> The task
Reproduce the records below exactly, leaving out any pictures.

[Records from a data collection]
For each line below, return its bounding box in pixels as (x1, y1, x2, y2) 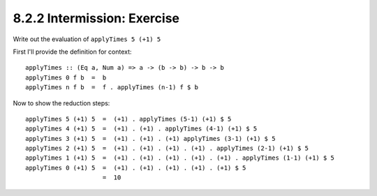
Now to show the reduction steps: (13, 98, 110, 107)
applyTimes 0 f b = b (25, 73, 107, 82)
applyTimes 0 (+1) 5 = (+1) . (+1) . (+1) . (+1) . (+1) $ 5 (25, 164, 246, 172)
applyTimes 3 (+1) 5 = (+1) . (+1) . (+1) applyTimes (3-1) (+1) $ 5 (25, 135, 276, 142)
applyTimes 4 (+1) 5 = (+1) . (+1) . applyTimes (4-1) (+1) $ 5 (25, 125, 258, 133)
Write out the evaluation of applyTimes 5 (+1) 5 (13, 35, 161, 43)
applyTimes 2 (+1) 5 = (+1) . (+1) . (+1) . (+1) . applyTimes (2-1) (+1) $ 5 (25, 144, 309, 153)
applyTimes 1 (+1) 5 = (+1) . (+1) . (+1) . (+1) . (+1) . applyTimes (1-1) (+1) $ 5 (25, 154, 335, 162)

> Answer box
For each line below, return its bounding box in pixels as (x1, y1, x2, y2) 
Now to show the reduction steps: (13, 98, 110, 107)
applyTimes 0 f b = b (25, 73, 107, 82)
applyTimes 0 (+1) 5 = (+1) . (+1) . (+1) . (+1) . (+1) $ 5 (25, 164, 246, 172)
applyTimes 3 (+1) 5 = (+1) . (+1) . (+1) applyTimes (3-1) (+1) $ 5 (25, 135, 276, 142)
applyTimes 4 (+1) 5 = (+1) . (+1) . applyTimes (4-1) (+1) $ 5 (25, 125, 258, 133)
Write out the evaluation of applyTimes 5 (+1) 5 (13, 35, 161, 43)
applyTimes 2 (+1) 5 = (+1) . (+1) . (+1) . (+1) . applyTimes (2-1) (+1) $ 5 (25, 144, 309, 153)
applyTimes 1 (+1) 5 = (+1) . (+1) . (+1) . (+1) . (+1) . applyTimes (1-1) (+1) $ 5 (25, 154, 335, 162)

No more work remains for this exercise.